A mulher negra se reconhecerá nas representações divulgadas sobre elas, como afirma Saffioti (1987, p. 29) “negros e mulheres, assim como todas as categorias sociais discriminadas, de tanto ouvirem que são inferiores aos brancos e homens, passam a acreditar em sua própria „inferioridade‟”. Pensar nas possibilidades que as mulheres negras e pobres possuem frente a dificuldades econômicas é reconhecer que o racismo e o sexismo é estruturante em nossa sociedade, pois oferecem limitadas escolhas de sobrevivência. Essas escolhas passam também pelo argumento da identificação, analisando quais os papéis historicamente designados as mulheres negras em nossa sociedade. Embora não se negue a agência e poder de escolha que essas mulheres possuem, é primordial, contudo analisar que é uma agência limitada pela opressão interseccional que elas sofrem.

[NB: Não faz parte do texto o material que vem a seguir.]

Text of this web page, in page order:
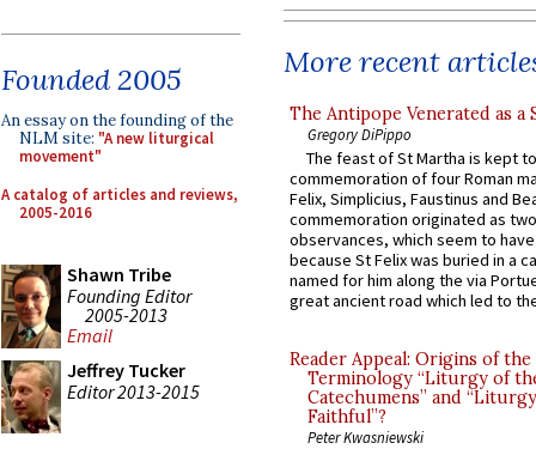
Founded 2005
An essay on the founding of the
NLM site: "A new liturgical
movement"
A catalog of articles and reviews,
2005-2016
Shawn Tribe
Founding Editor
2005-2013
Email
Jeffrey Tucker
Editor 2013-2015
More recent
The Antipope Venerated as a
Gregory DiPippo
The feast of St Martha is kept
commemoration of four Roman
Felix, Simplicius, Faustinus and
commemoration originated as
observances, which seem to
because St Felix was buried in a
named for him along the via
great ancient road which led to
Reader Appeal: Origins of the
Terminology “Liturgy of
Catechumens” and
Faithful”?
Peter Kwasniewski
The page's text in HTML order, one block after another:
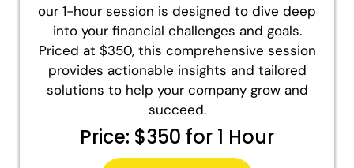
our 1-hour session is designed to dive deep
into your financial challenges and goals.
Priced at $350, this comprehensive session
provides actionable insights and tailored
solutions to help your company grow and
succeed.
Price: $350 for 1 Hour
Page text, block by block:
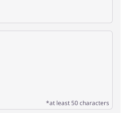
*at least 50 characters
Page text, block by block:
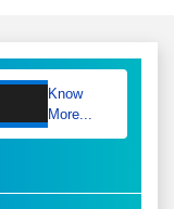
Know
More...
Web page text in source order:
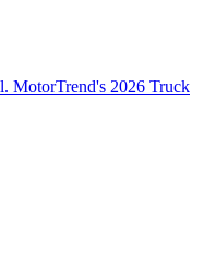
MotorTrend's 2026 Truck
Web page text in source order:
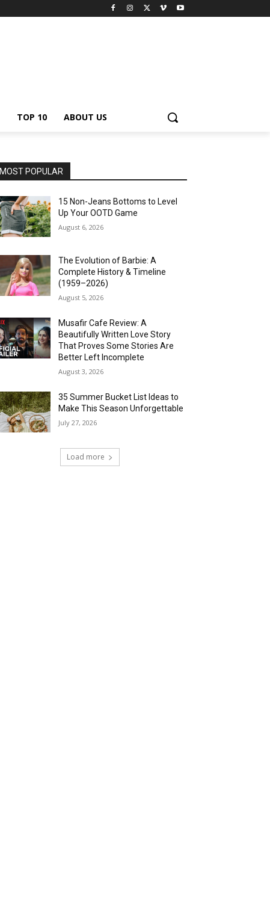
TOP 10 ABOUT US
MOST POPULAR
15 Non-Jeans Bottoms to Level
Up Your OOTD Game
August 6, 2026
The Evolution of Barbie: A
Complete History & Timeline
(1959–2026)
August 5, 2026
Musafir Cafe Review: A
Beautifully Written Love Story
That Proves Some Stories Are
Better Left Incomplete
August 3, 2026
35 Summer Bucket List Ideas to
Make This Season Unforgettable
July 27, 2026
Load more
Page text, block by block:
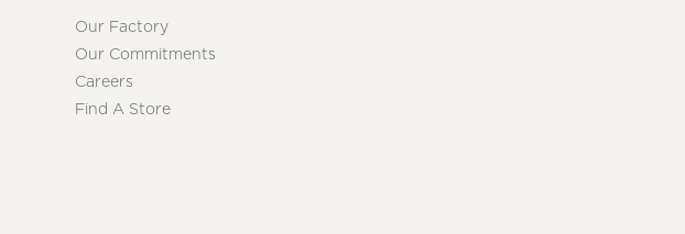
Our Factory
Our Commitments
Careers
Find A Store
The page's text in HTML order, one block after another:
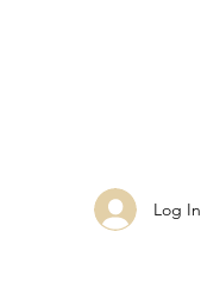
Log In
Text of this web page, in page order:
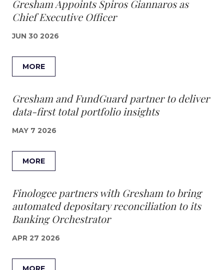
Gresham Appoints Spiros Giannaros as
Chief Executive Officer
JUN 30 2026
MORE
Gresham and FundGuard partner to deliver
data-first total portfolio insights
MAY 7 2026
MORE
Finologee partners with Gresham to bring
automated depositary reconciliation to its
Banking Orchestrator
APR 27 2026
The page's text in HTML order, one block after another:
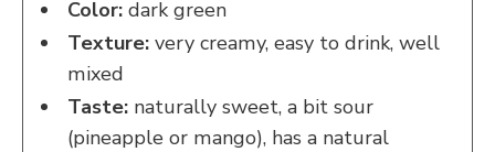
Color: dark green
Texture: very creamy, easy to drink, well
mixed
Taste: naturally sweet, a bit sour
(pineapple or mango), has a natural
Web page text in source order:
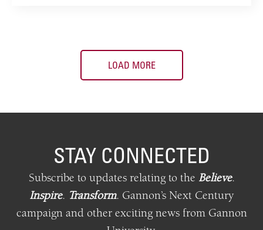
LOAD MORE
STAY CONNECTED
Subscribe to updates relatingto the Believe.
Inspire. Transform. Gannon’s Next Century
campaign and other exciting news from Gannon
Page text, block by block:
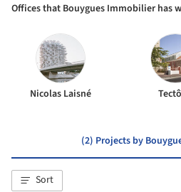
Offices that Bouygues Immobilier has
Nicolas Laisné
(2) Projects by
Sort
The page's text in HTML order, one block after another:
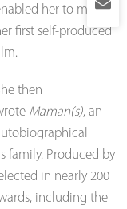
her to make
first self-produced
then
Maman(s), an
family. Produced by
in nearly 200
including the
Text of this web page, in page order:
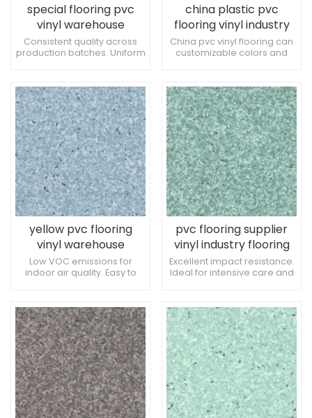
special flooring pvc
vinyl warehouse
flooring
Consistent quality across
production batches. Uniform
damage from examination
tables.
china plastic pvc
flooring vinyl industry
flooring
China pvc vinyl flooring can
customizable colors and
from heavy foot traffic. Ideal
for dermatology treatment
spaces by China plastic
flooring design.
yellow pvc flooring
vinyl warehouse
flooring
Low VOC emissions for
indoor air quality. Easy to
Tolerance to exposure to
therapeutic tools.
pvc flooring supplier
vinyl industry flooring
Excellent impact resistance.
Ideal for intensive care and
procedures.
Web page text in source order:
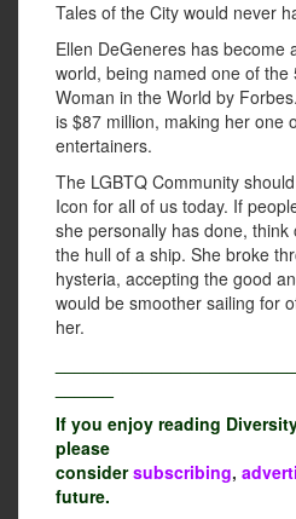
Tales of the City would never
Ellen DeGeneres has become
world, being named one of the
Woman in the World by
is $87 million, making her one
entertainers.
The LGBTQ Community
Icon for all of us today. If
she personally has done, think
the hull of a ship. She broke
hysteria, accepting the good
would be smoother sailing for
her.
If you enjoy reading
please
consider subscribing,
future.
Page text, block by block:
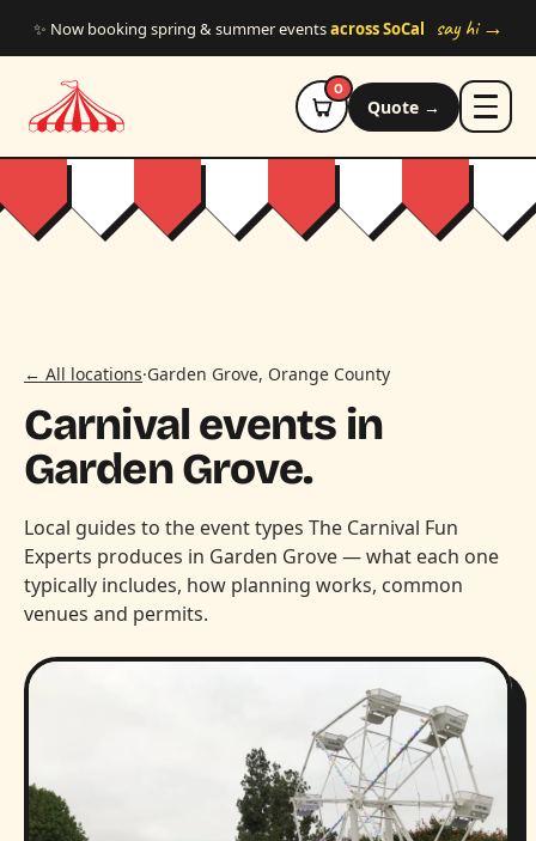
✨ Now booking spring & summer eventsacross SoCal say hi →
0
Quote →
← All locations·Garden Grove, Orange County
Carnival events in
Garden Grove.
Local guides to the event types The Carnival Fun
Experts produces in Garden Grove — what each one
typically includes, how planning works, common
venues and permits.
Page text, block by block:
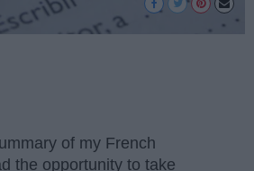
of my French
the opportunity to take
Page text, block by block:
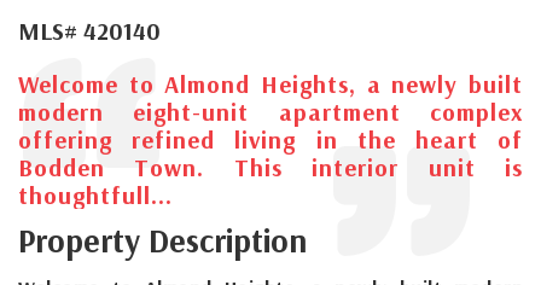
MLS# 420140
Welcome to Almond Heights, a newly built
modern eight-unit apartment complex
offering refined living in the heart of
Bodden Town. This interior unit is
thoughtfull...
Property Description
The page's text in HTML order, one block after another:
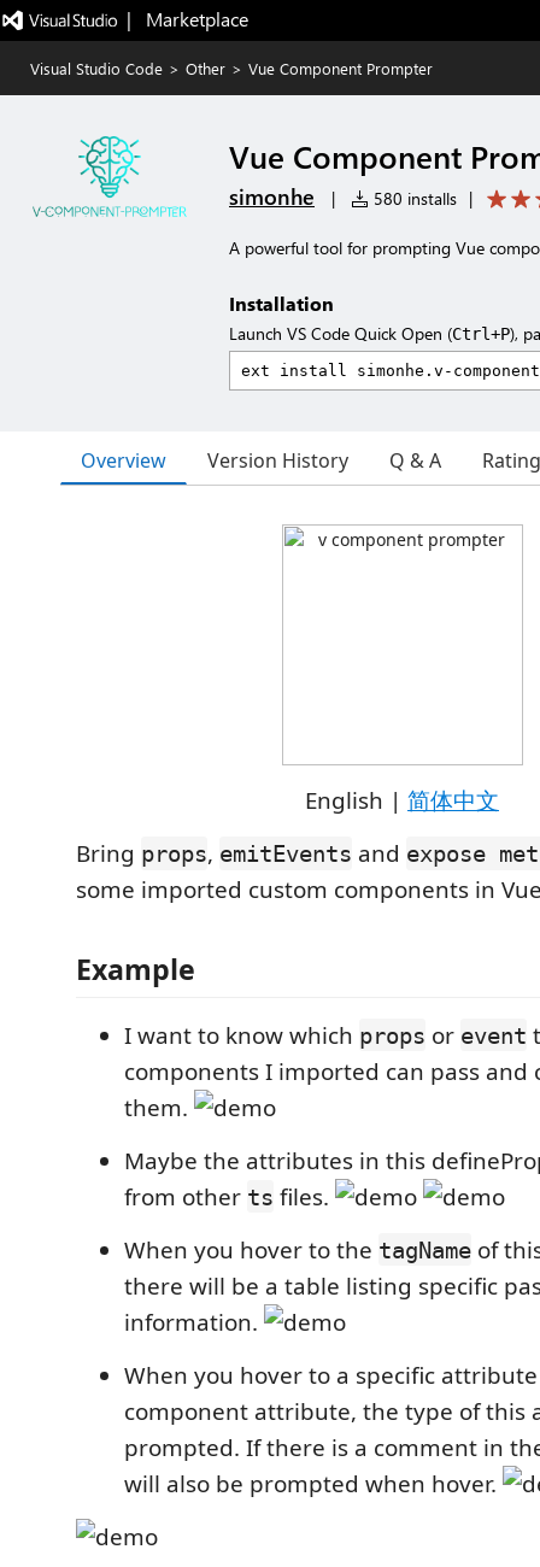
|   Marketplace
Visual Studio Code > Other > Vue Component Prompter
Vue Component
simonhe | 580 installs |
A powerful tool for prompting Vue
Installation
Launch VS Code Quick Open (Ctrl+P),
Overview Version History Q & A
English | 简体中文
Bring props, emitEvents and expose
some imported custom components in
Example
I want to know which props or event
components I imported can pass and
them.
Maybe the attributes in this
from other ts files.
When you hover to the tagName of
there will be a table listing specific
information.
When you hover to a specific
component attribute, the type of this
prompted. If there is a comment in
will also be prompted when hover.
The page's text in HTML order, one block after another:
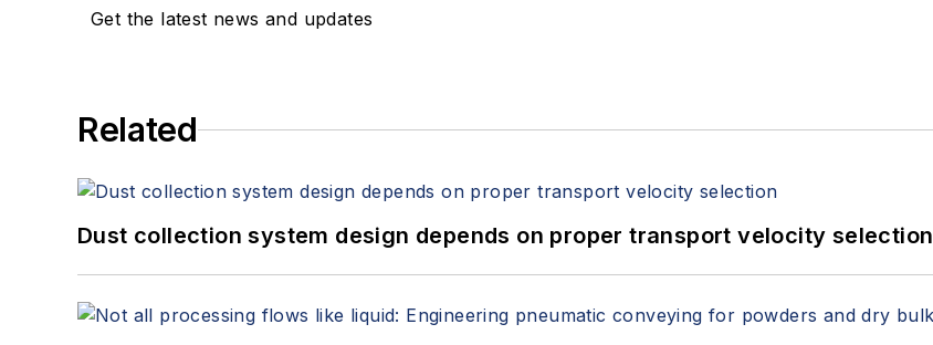
Get the latest news and updates
Related
Dust collection system design depends on proper transport velocity selection
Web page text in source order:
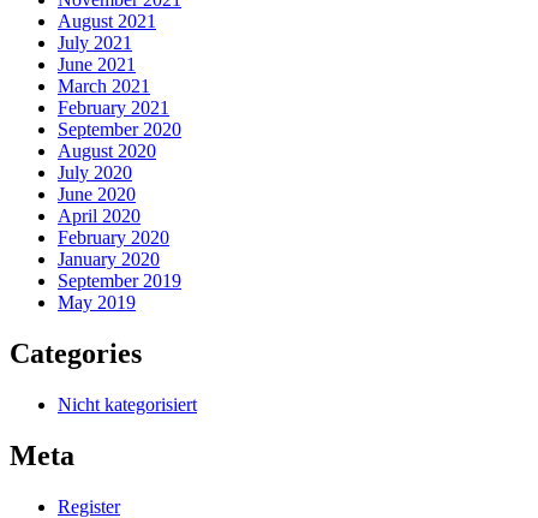
August 2021
July 2021
June 2021
March 2021
February 2021
September 2020
August 2020
July 2020
June 2020
April 2020
February 2020
January 2020
September 2019
May 2019
Categories
Nicht kategorisiert
Meta
Register
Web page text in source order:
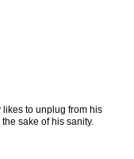
to unplug from his
sake of his sanity.
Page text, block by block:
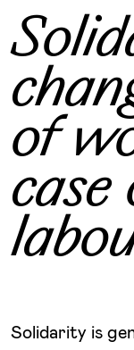
of
Solidarity is
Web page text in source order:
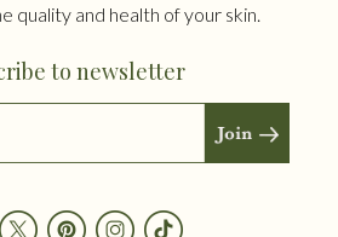
quality and health of your skin.
to newsletter
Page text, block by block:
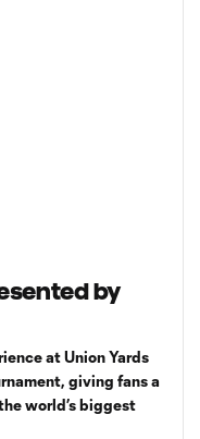
by
at Union Yards
giving fans a
world’s biggest
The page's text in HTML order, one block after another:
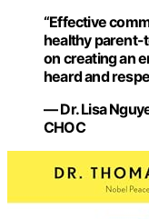
“Effective
healthy parent-
on creating an
heard and
— Dr. Lisa
CHOC
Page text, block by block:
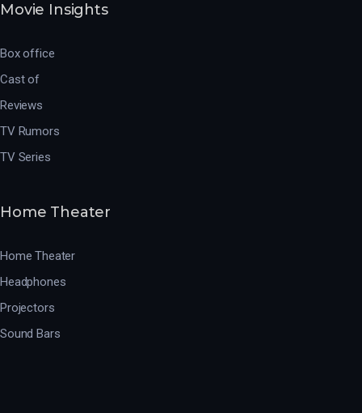
Movie Insights
Box office
Cast of
Reviews
TV Rumors
TV Series
Home Theater
Home Theater
Headphones
Projectors
Sound Bars
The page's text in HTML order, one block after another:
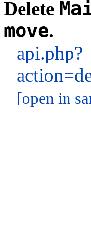
Delete
move.
api.php?
[open in
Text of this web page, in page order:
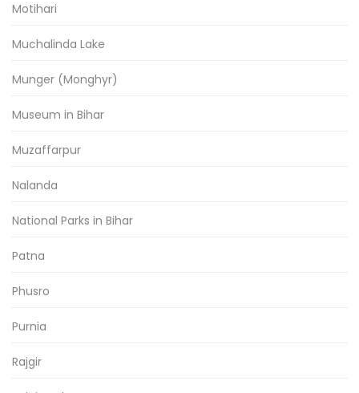
Motihari
Muchalinda Lake
Munger (Monghyr)
Museum in Bihar
Muzaffarpur
Nalanda
National Parks in Bihar
Patna
Phusro
Purnia
Rajgir
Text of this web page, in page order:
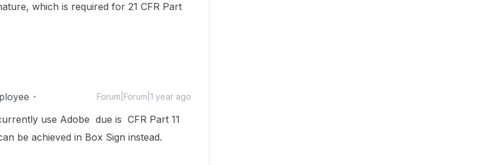
which is required for 21 CFR Part
Forum|Forum|1 year ago
use Adobe due is CFR Part 11
be achieved in Box Sign instead.
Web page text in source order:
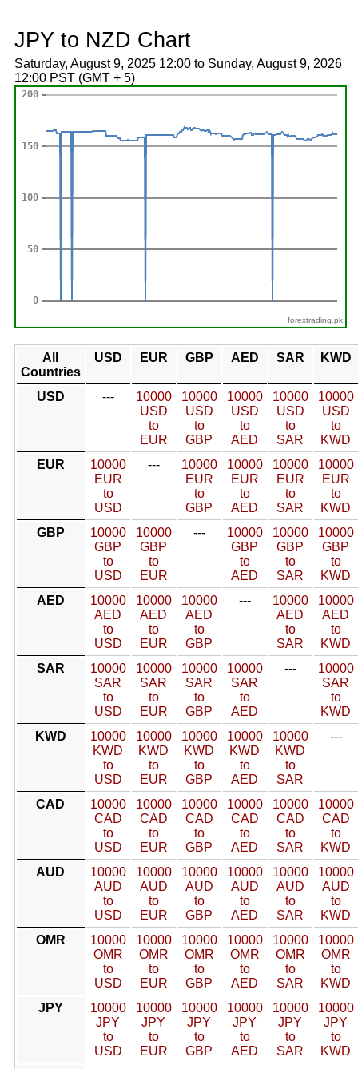
JPY to NZD Chart
Saturday, August 9, 2025 12:00 to Sunday, August 9, 2026
12:00 PST (GMT + 5)
forextrading.pk
All
Countries
USD EUR GBP AED SAR KWD
USD ---
10000
USD
to
EUR
10000
USD
to
GBP
10000
USD
to
AED
10000
USD
to
SAR
10000
USD
to
KWD
EUR
10000
EUR
to
USD
---
10000
EUR
to
GBP
10000
EUR
to
AED
10000
EUR
to
SAR
10000
EUR
to
KWD
GBP
10000
GBP
to
USD
10000
GBP
to
EUR
---
10000
GBP
to
AED
10000
GBP
to
SAR
10000
GBP
to
KWD
AED
10000
AED
to
USD
10000
AED
to
EUR
10000
AED
to
GBP
---
10000
AED
to
SAR
10000
AED
to
KWD
SAR
10000
SAR
to
USD
10000
SAR
to
EUR
10000
SAR
to
GBP
10000
SAR
to
AED
---
10000
SAR
to
KWD
KWD
10000
KWD
to
USD
10000
KWD
to
EUR
10000
KWD
to
GBP
10000
KWD
to
AED
10000
KWD
to
SAR
---
CAD
10000
CAD
to
USD
10000
CAD
to
EUR
10000
CAD
to
GBP
10000
CAD
to
AED
10000
CAD
to
SAR
10000
CAD
to
KWD
AUD
10000
AUD
to
USD
10000
AUD
to
EUR
10000
AUD
to
GBP
10000
AUD
to
AED
10000
AUD
to
SAR
10000
AUD
to
KWD
OMR
10000
OMR
to
USD
10000
OMR
to
EUR
10000
OMR
to
GBP
10000
OMR
to
AED
10000
OMR
to
SAR
10000
OMR
to
KWD
JPY
10000
JPY
to
USD
10000
JPY
to
EUR
10000
JPY
to
GBP
10000
JPY
to
AED
10000
JPY
to
SAR
10000
JPY
to
KWD
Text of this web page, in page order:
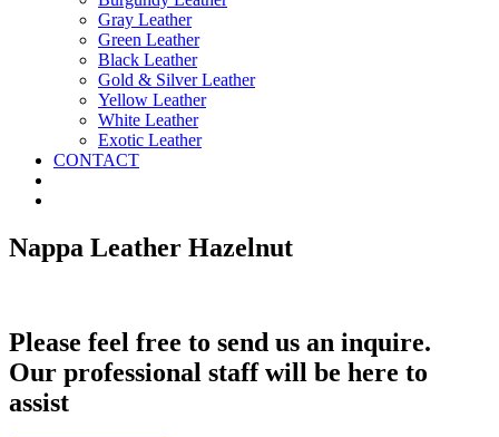
Gray Leather
Green Leather
Black Leather
Gold & Silver Leather
Yellow Leather
White Leather
Exotic Leather
CONTACT
Nappa Leather Hazelnut
Please feel free to send us an inquire.
Our professional staff will be here to
assist
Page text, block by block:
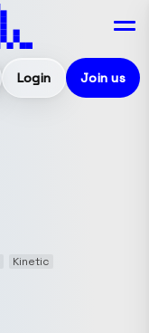
Login Join us
Kinetic

Uma das dimensões da identidade da mulher negra que se prostitui é a prostituição. Enquanto prostitutas negras enfrentam, consequentemente, a violência racista e o estigma de ser prostituta. Tal condição, para as mulheres negras e pobres que não tiveram outras opções de sustento, é associada à decadência moral, ou seja, é uma identidade deteriorada (BARRETO, 2013). É importante reconhecer que até mesmo no mercado do sexo os privilégios54 existem e a disputa pela ocupação dos espaços está relacionada, diretamente, à leitura racial. A partir do recorte de raça os fatores de entrada e permanência das prostitutas negras superam as questões simplesmente econômicas e, principalmente, desconstruindo essa ocupação como um espaço de empoderamento de sexualidade feminina.

53

Texto original: “Sexism as a system of domination is institutionalized, but it has never determied in an absolute way the fate of all women in this society. Being opressed means the absence of choices” (hooks, 2000, p. 134/135).

54 De acordo com Nascimento (2003, p. 184) privilégio “se refere não à riqueza de posses ou à posição de

classe, mas ao favorecimento que a brancura concede ao indivíduo em situações cotidianas e em momentos decisivos de vida. Esse privilegio pode ser puramente simbólico e ter consequências concretas, como na concorrência a um emprego ou mesmo no trato diferenciado que uma professora, mesmo negra, dispensa a um aluno.”